This tutorial is a hands-on introduction to machine learning for beginners.

Getting started with machine learning can be quite difficult when you're randomly looking for information on the web.

Here, my goal is to help you with a concrete example of image recognition, with just a little bit of code, and no maths.

After a short introduction to machine learning, you will learn:

  • the principles of supervised machine learning for classification,
  • how to install the whole scientific python suite,
  • how to access and validate the training data for your network,
  • how to create and train your network
  • how to use the trained and test its performance.

Prerequisites

We will work in python, which is a wonderful choice for data science. If you're not a python developer but know a bit of C, C++ or Java for example, you'll be fine. That will be an excellent occasion to to discover python. And, who knows, you could even fall in love with this language too!

Why machine learning?

Machine learning is a field of artificial intelligence in which a system is designed to learn automatically given a set of input data. After the system has learnt (we say that the system has been trained), we can use it to make predictions for new data, unseen before.

This approach makes it possible to solve complex problems which are difficult or impossible to solve with traditional sequential programming.

Examples of machine learning applications include:

  • autonomous cars: given the data from sensors like cameras and radars, the car is trained to drive on its own.
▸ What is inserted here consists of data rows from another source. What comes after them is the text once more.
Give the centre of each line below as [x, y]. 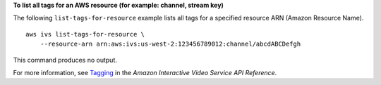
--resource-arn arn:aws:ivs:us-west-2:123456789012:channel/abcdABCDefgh [170, 44]
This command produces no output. [65, 60]
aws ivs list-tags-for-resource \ [85, 34]
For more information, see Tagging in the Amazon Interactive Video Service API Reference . [145, 72]
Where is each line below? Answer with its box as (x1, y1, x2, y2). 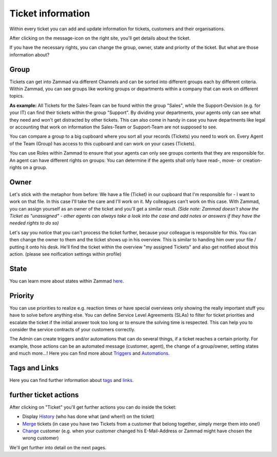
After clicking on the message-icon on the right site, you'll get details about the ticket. (9, 35, 191, 41)
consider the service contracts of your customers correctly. (9, 326, 135, 332)
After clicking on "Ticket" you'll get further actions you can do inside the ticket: (9, 404, 176, 410)
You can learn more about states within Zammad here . (9, 278, 124, 284)
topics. (9, 93, 24, 99)
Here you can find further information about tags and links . (9, 377, 134, 384)
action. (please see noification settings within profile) (9, 251, 122, 257)
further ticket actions (9, 390, 79, 399)
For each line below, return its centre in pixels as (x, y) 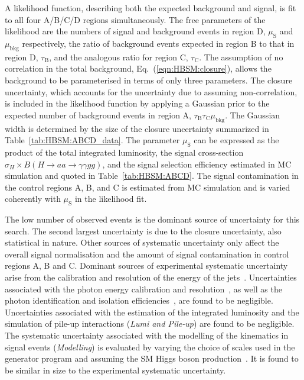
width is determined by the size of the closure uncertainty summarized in (137, 128)
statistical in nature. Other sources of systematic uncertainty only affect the (142, 242)
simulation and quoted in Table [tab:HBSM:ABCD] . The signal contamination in (152, 175)
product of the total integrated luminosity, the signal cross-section (124, 152)
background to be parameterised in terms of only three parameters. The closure (149, 80)
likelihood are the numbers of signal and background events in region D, (135, 31)
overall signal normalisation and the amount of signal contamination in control (147, 254)
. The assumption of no (241, 57)
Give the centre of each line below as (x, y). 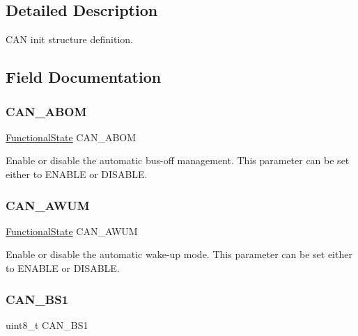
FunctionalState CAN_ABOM (71, 137)
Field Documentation (84, 77)
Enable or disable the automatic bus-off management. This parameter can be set (178, 160)
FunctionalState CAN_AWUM (72, 231)
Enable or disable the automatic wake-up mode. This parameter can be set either (179, 254)
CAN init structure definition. (69, 39)
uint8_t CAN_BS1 (47, 325)
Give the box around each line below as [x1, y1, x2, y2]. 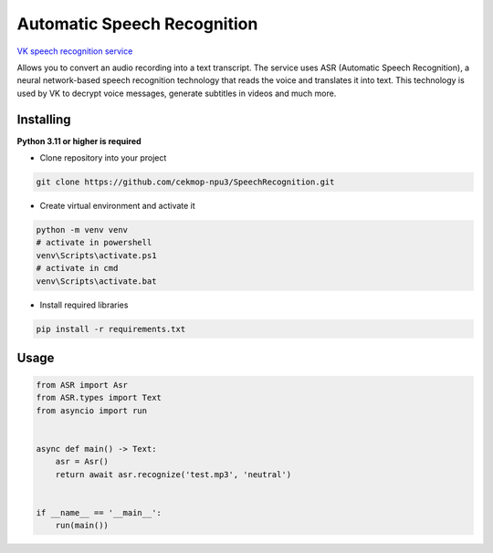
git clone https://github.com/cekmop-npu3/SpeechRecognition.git [36, 177, 335, 187]
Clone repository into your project [39, 152, 167, 163]
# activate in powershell [36, 237, 152, 248]
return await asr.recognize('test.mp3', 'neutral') [55, 469, 292, 479]
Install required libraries [39, 299, 129, 310]
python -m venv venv [36, 224, 128, 235]
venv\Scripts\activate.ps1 [36, 250, 157, 260]
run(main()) [55, 520, 110, 531]
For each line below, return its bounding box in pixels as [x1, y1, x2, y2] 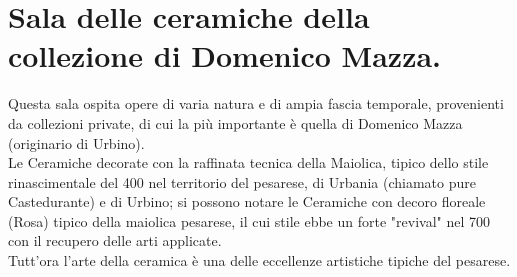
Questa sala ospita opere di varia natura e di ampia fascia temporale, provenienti [8, 93, 504, 114]
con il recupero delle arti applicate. [8, 230, 222, 251]
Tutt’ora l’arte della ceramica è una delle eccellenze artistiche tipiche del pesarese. [8, 250, 511, 271]
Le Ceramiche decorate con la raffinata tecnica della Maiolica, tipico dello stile [8, 152, 489, 173]
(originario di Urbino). [8, 132, 145, 153]
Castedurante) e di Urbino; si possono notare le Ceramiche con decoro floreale [8, 191, 486, 212]
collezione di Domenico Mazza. [8, 35, 442, 76]
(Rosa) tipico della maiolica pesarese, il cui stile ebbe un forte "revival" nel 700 [8, 210, 491, 231]
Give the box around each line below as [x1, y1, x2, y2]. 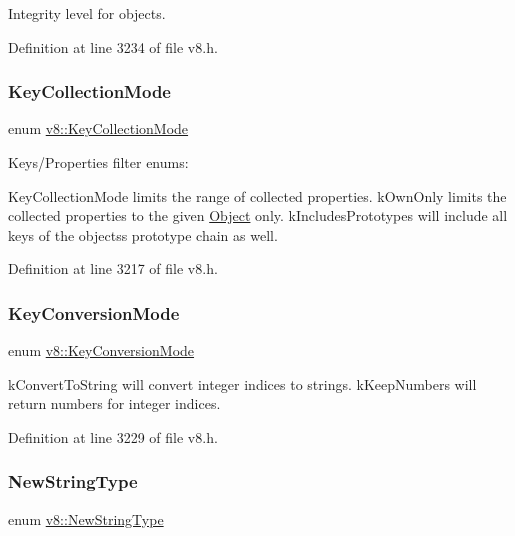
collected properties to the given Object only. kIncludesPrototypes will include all [8, 205, 508, 226]
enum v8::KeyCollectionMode [8, 118, 189, 139]
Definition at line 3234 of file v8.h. [8, 36, 218, 57]
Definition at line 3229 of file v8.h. [8, 426, 218, 447]
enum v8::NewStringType [8, 508, 164, 529]
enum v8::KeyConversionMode [8, 340, 195, 361]
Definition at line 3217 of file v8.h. [8, 258, 218, 279]
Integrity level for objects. [8, 3, 166, 23]
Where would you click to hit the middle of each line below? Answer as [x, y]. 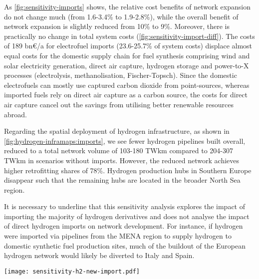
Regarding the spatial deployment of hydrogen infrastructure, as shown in [117, 131]
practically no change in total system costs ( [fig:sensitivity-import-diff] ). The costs [129, 36]
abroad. [15, 114]
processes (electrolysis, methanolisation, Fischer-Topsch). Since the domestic [121, 75]
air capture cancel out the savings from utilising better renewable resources [119, 104]
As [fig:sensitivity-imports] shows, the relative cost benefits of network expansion [127, 6]
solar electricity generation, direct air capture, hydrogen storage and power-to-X [127, 65]
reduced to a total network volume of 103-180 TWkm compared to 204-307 [119, 150]
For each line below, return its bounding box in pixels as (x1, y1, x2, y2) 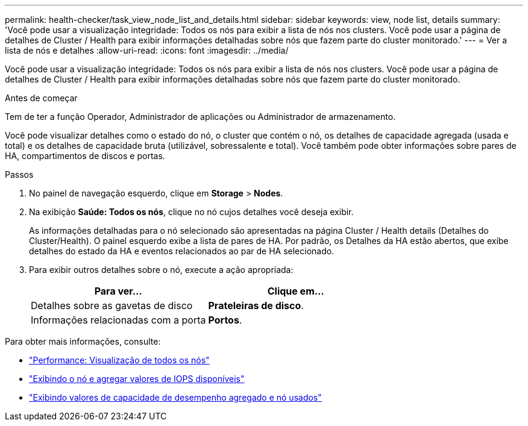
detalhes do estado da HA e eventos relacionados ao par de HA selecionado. (29, 246, 335, 256)
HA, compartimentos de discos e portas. (5, 151, 165, 161)
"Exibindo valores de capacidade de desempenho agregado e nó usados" (29, 392, 322, 403)
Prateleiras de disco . (208, 299, 304, 312)
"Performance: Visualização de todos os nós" (29, 355, 210, 365)
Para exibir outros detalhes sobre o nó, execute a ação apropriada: (29, 265, 294, 275)
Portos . (208, 314, 242, 326)
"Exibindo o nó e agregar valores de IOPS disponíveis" (29, 374, 245, 384)
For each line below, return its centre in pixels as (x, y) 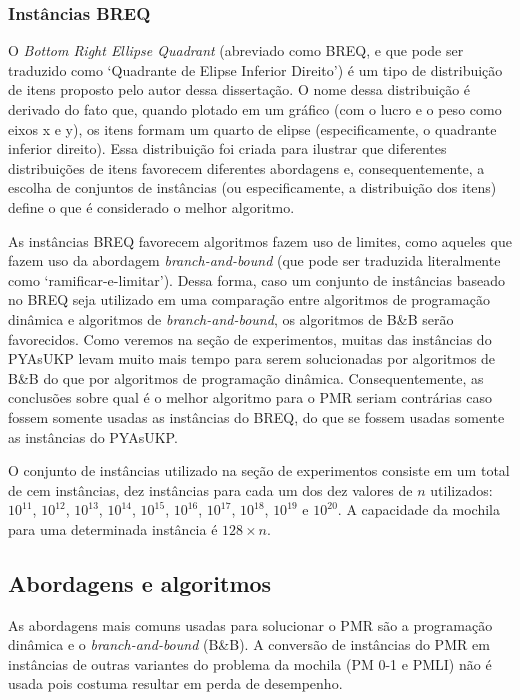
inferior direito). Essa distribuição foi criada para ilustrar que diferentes (227, 148)
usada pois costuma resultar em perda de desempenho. (175, 683)
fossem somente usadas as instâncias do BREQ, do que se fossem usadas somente (256, 416)
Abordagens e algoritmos (140, 582)
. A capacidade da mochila (418, 509)
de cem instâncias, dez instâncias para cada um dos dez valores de (210, 489)
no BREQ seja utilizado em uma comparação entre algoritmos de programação (249, 299)
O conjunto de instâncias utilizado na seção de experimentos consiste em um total (259, 470)
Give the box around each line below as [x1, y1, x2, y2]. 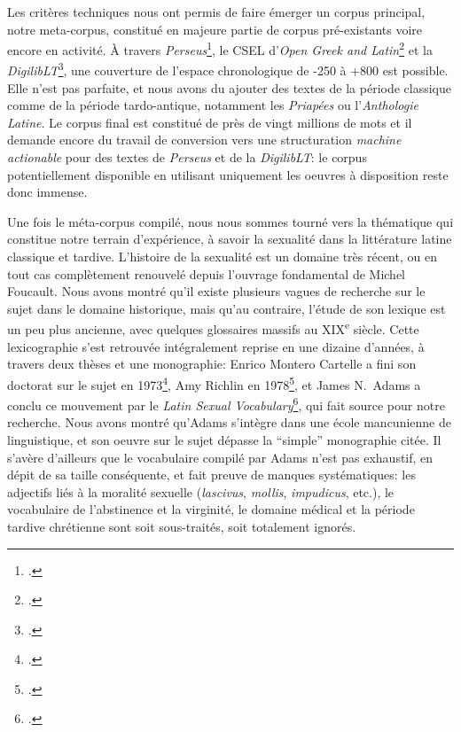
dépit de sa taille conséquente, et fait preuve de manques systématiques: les [7, 465, 416, 484]
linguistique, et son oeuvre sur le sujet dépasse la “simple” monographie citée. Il [7, 430, 441, 448]
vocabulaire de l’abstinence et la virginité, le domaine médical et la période [7, 500, 415, 518]
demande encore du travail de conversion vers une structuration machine [7, 130, 402, 149]
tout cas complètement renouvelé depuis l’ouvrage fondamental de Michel [7, 264, 405, 283]
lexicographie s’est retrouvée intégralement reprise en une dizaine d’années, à [7, 337, 425, 355]
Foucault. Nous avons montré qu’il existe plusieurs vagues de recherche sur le [7, 282, 426, 300]
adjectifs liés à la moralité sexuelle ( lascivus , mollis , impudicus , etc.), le [7, 482, 395, 501]

The one of google still needs to learn about the right lane ;-)
  • drones: the drone pilot only needs to give simple instructions (up, down, left, right, or just 3D coordinates), and the drone automatically performs complex adjustments to keep stability, or to fly in formation
  • robots
  • predicting real estate price from a set of variables like location, number of rooms, and even the text of the real estate ad. I'll certainly do a tutorial about that in the near future.
  • google ads that predict the probability for you to be interested in a given ad to send you the most promising ones
  • collaborative recommendation systems that give you the youtube videos or amazon products you will like
  • defect identification on production chains
  • identification of clusters of like-minded people on the social networks, and of the most important influencers within these groups
  • tagging photos (just type cat or food in the search box of your google photos library if you have one)
  • translation systems like google translate
  • spam email filtering
  • automatically generate paintings: deep dream , neural doodle
  • ...

Machine learning for classification

Let's get a feel for how a neural network can be trained for classification.

In this post, our goal is to get started hands on with machine learning fast and easy, so I'm only going to give you a simplified explanation for now. There will be a more detailed post about the training principles later on, so stay tuned if you're interested.

Supervised learning

The network is presented with a succession of training examples. Each training example consists of:

  • the image of a digit
  • a label, which tells us which digit the image truly represents. For a given image, the label could be told to us by the person who wrote the digit in the first place.

In the drawing above, the first image is processed by the neural network, which produces an answer: this is a 9.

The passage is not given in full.